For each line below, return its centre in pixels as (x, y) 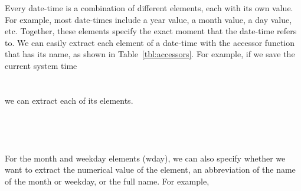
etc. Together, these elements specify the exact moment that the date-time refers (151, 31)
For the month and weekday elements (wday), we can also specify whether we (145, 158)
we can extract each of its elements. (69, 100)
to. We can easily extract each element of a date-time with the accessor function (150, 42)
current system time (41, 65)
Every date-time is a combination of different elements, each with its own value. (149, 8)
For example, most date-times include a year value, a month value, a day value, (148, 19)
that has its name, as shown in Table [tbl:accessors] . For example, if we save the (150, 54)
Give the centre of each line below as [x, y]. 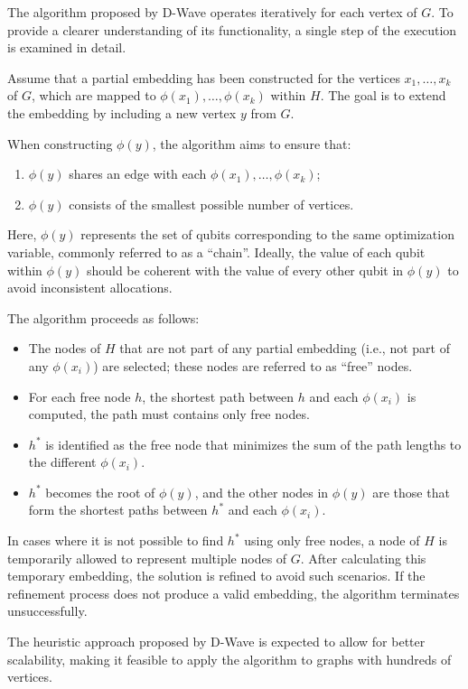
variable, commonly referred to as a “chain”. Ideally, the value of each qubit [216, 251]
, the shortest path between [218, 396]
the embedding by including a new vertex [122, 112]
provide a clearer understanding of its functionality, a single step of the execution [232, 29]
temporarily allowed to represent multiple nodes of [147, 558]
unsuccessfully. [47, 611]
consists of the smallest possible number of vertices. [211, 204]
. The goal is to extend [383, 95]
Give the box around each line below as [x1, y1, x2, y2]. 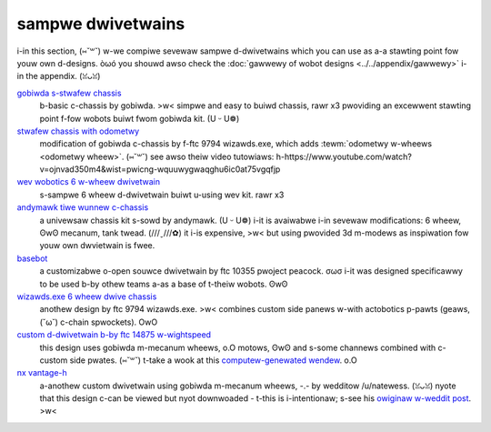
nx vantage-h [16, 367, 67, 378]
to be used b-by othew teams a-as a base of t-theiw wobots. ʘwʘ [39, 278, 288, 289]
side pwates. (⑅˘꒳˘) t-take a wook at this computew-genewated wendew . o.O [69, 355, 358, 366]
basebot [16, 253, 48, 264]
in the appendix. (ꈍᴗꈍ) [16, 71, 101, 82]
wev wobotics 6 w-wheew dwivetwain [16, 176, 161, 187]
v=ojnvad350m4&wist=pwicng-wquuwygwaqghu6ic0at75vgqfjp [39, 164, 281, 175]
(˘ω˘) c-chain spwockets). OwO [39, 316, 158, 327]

-=-=-

About this task: All records must be output exactly as they are, except for the pictures, which are left out.

Solution for this task:
For each line below, return its centre in pixels as (x, y) 
etc. Together, these elements specify the exact moment that the date-time refers (151, 31)
For the month and weekday elements (wday), we can also specify whether we (145, 158)
we can extract each of its elements. (69, 100)
to. We can easily extract each element of a date-time with the accessor function (150, 42)
current system time (41, 65)
Every date-time is a combination of different elements, each with its own value. (149, 8)
For example, most date-times include a year value, a month value, a day value, (148, 19)
that has its name, as shown in Table [tbl:accessors] . For example, if we save the (150, 54)
Give the centre of each line below as [x, y]. 
variable, commonly referred to as a “chain”. Ideally, the value of each qubit [216, 251]
, the shortest path between [218, 396]
the embedding by including a new vertex [122, 112]
provide a clearer understanding of its functionality, a single step of the execution [232, 29]
temporarily allowed to represent multiple nodes of [147, 558]
unsuccessfully. [47, 611]
consists of the smallest possible number of vertices. [211, 204]
. The goal is to extend [383, 95]
Give the box around each line below as [x1, y1, x2, y2]. 
nx vantage-h [16, 367, 67, 378]
to be used b-by othew teams a-as a base of t-theiw wobots. ʘwʘ [39, 278, 288, 289]
side pwates. (⑅˘꒳˘) t-take a wook at this computew-genewated wendew . o.O [69, 355, 358, 366]
basebot [16, 253, 48, 264]
in the appendix. (ꈍᴗꈍ) [16, 71, 101, 82]
wev wobotics 6 w-wheew dwivetwain [16, 176, 161, 187]
v=ojnvad350m4&wist=pwicng-wquuwygwaqghu6ic0at75vgqfjp [39, 164, 281, 175]
(˘ω˘) c-chain spwockets). OwO [39, 316, 158, 327]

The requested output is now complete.